Поделиться2118.12.2020 13:27:58
Оказавшись перед своей супругой, мужчина, не стирая безэмоциональной улыбки с лица, смотрел на эльфийку и слушал. И чем дольше слушал ее, тем сильнее таяла, подобно восковой свечи, эта пустая улыбка, оставляя после себя лишь неописуемую тяжесть, сковавшую сознание стальными цепями: он видел, как мучается Юнилия, как терзают ее голодные мысли-звери, но ничего не мог с этим сделать – женщина уже все давно решила и для себя, и для него.
Когда она оказалась рядом с ним, заглянула в его глаза, обхватив лицо герцога кровавыми ладонями, на мгновение взгляд мужчины прояснился. Он смотрел на герцогиню, не в силах вымолвить и слово, но когда ее холодная рука скользнула за высокий ворот кафтана, коснулась уродливой метки удушения, Натаниэля тотчас пробрал холодный пот. Он отвернулся от лица эльфийки и хотел было смахнуть с шеи ее пальцы, с раскаянием ощупывающие грубые следы скрученной веревки, однако только перехватил ее кисть и… сразу же отпустил – она сама отпрянула от него, заканчивая свою речь.

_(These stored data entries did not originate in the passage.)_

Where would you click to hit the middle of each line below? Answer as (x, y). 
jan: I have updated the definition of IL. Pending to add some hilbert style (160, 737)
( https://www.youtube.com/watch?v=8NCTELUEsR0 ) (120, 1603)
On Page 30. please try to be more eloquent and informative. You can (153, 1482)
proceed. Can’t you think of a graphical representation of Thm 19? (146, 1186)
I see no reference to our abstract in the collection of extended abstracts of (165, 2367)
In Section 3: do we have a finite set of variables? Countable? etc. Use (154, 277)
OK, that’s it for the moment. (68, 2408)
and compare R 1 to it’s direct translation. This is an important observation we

- Юнилия, Вы просите от меня невозможного, - произнес герцог, под давлением слабости вставая с кресла, - но я все равно подпишу его, потому что именно этого Ваша душа требовала все двадцать лет нашего брака, - устало выдохнул Натаниэль, опершись руками о край стола. – Как только Вы отнесете его, нас не будет связывать больше ничего, кроме тени моей фамилии... – забрал письмо и вскрыл конверт, ломая алую печать; он помотал головой из стороны в сторону и продолжил, не позволив герцогине вставить и слово возмущения, способное взрастить в его сердце семена сомнения и неуверенности. – Нет, Юнилия, я его подпишу именно сейчас, потому что не смогу выполнить Вашу просьбу: такой, как я, неспособен никого любить и также обречен на вечное страдание.

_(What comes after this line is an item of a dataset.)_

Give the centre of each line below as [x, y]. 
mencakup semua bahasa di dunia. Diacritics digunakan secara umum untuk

Он вынул из конверта сложенное пополам письмо, развернул его и, посмотрев на чернильные строки слов, почувствовал обжигающую горечь в горле. Герцог слабо усмехнулся, скользнув безжизненным взглядом по листу до места, где должна была расцвести его подпись. Все было как во сне… за исключением одного – он позволит ей уйти. Добровольно.
Натаниэль прошел за часть стола, где стояли неубранные герцогиней письменные принадлежности. Встал, словно собираясь с мыслями, и положил письмо перед собой. Дрожащей от усталости рукой мужчина поднял гусиное перо, окунул его заостренный кончик в склянку с чернилами и коснулся им желтого листа, с тихим шорохом и шелестом выводя витиеватым почерком собственное имя, фамилию. Замерев на мгновение, будто бы наблюдая за тем, как медленно высыхала на шершавой поверхности бумаги черная жидкость, он осторожно убрал руку от письма и заметил небольшое пятно-кляксу. Выдохнул – ничего, не страшно. Эльф поднял документ со стола и… не протянул его сидящей рядом эльфийке, а вместо этого заговорил, лишь слегка сжимая край бумаги обескровленными пальцами:
- Я... не прошу Вас меня понимать, не прошу сочувствовать, но прошу выслушать меня перед тем, как Вы покинете эти стены раз и навсегда, - голос мужчины дрожал, словно натянутая до предела нить, готовая вот-вот лопнуть от натуги, но даже так Натаниэль пытался изо всех оставшихся сил держаться прямо – как учили его родители. Это была его привычка. - Это будет моя последняя просьба.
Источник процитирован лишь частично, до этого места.